* WHAT YOU SHOULD DO *
Scan the entries for the string "Dormelletto" and give the number of lines that have it, nothing further.

* TASK DATA *
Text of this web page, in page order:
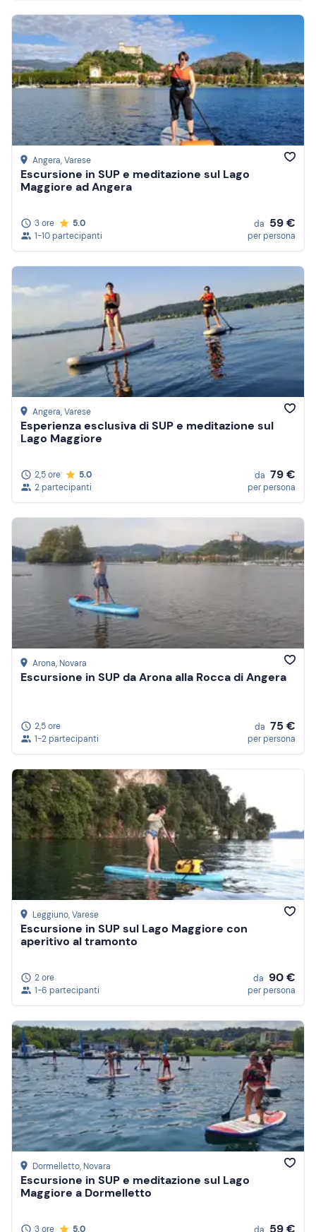
Angera, Varese
Escursione in SUP e meditazione sul Lago
Maggiore ad Angera
3 ore
5.0
1-10 partecipanti
da 59 €
per persona
Angera, Varese
Esperienza esclusiva di SUP e meditazione sul
Lago Maggiore
2,5 ore
5.0
2 partecipanti
da 79 €
per persona
Arona, Novara
Escursione in SUP da Arona alla Rocca di Angera
2,5 ore
1-2 partecipanti
da 75 €
per persona
Leggiuno, Varese
Escursione in SUP sul Lago Maggiore con
aperitivo al tramonto
2 ore
1-6 partecipanti
da 90 €
per persona
Dormelletto, Novara
Escursione in SUP e meditazione sul Lago
Maggiore a Dormelletto
3 ore 5.0 59 €

* WRITTEN ANSWER *
2